According to mechanical engineer Nenad Miljkovic, corresponding author of the paper, ECAM technology can process pure copper into fine features as fine as 30 to 50 microns, which is even smaller than the diameter of a human hair. Experimental results show that compared with commercial conventional cold plates, this topology-optimized cold plate made of pure copper can improve cooling performance by up to about 32% under liquid cooling conditions, while reducing the pressure drop of the system by up to 68%. The decrease in pressure drop means that the pump power required to promote coolant circulation per unit time is greatly reduced. The combination of the two brings significant overall energy consumption savings.

The research team further conducted modeling analysis from the overall level of the data center.

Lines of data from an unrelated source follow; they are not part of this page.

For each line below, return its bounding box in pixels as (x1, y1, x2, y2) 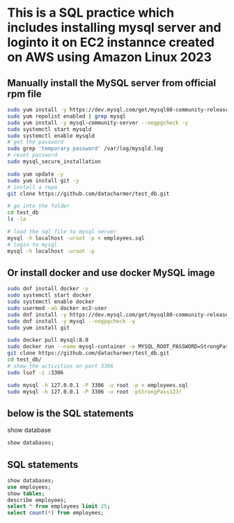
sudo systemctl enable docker (7, 298, 95, 306)
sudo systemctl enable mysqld (7, 132, 95, 139)
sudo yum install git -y (7, 177, 79, 184)
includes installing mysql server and (7, 19, 221, 36)
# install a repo (7, 183, 58, 191)
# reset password (7, 152, 58, 159)
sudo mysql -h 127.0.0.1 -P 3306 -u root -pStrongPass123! (7, 388, 182, 395)
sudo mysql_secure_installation (7, 158, 101, 165)
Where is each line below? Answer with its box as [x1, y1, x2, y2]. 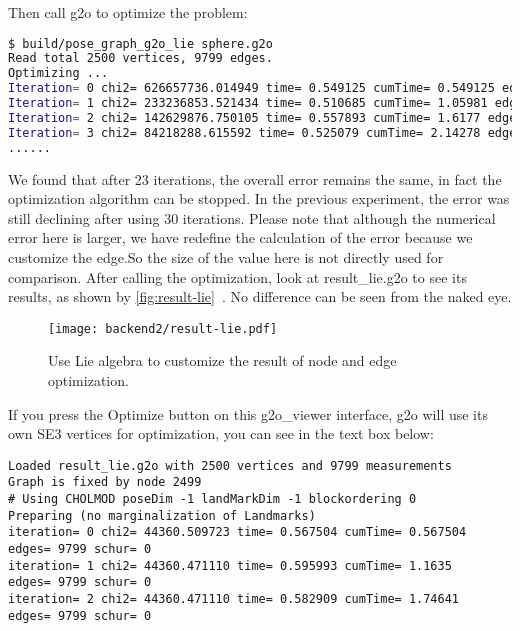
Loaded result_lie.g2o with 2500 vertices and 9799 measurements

In the current scenario where air cooling still dominates, a data center with an installed capacity of 1 GW may require approximately 550 MW of additional power for cooling infrastructure alone. After adopting the optimized liquid cooling solution they proposed, the cooling power consumption of the same size facility is expected to be reduced to approximately 11 megawatts. In other words, while maintaining effective heat dissipation of the extreme heat generated by large-scale AI hardware, the energy consumption of cooling is expected to be compressed from the current approximately 30% to 35% to approximately 1.1%, an overall reduction of more than 95%.

If these model predictions can be reproduced in real hyperscale deployments, the impact on data center energy efficiency will be revolutionary. According to the research team's estimation, this system can help the data center achieve a power usage efficiency (PUE) of about 1.011, which means that almost every watt of power input from the power grid is used directly for computing, rather than being consumed in auxiliary means such as cooling, transmission and distribution losses, or lighting. For comparison, most of the world's most advanced ultra-large-scale data center PUEs are between 1.1 and 1.3, while the theoretical "perfect" data center PUE is 1.0, that is, no energy is wasted on cooling and supporting infrastructure.

Of course, the research team also admitted that the current figures on the energy consumption of the entire data center are still in the model deduction stage and are not based on on-site measurement results of real gigawatt-level data centers. Even so, if the technology can maintain performance in large-scale deployments as expected, it has the potential to significantly reduce one of the biggest overlooked hidden energy consumption behind the current AI boom - data center cooling. Researchers believe that this idea of combining design optimization with advanced manufacturing processes is not limited to data centers, but can also be expanded to a wider range of electronic equipment and even other engineering fields that require efficient thermal management.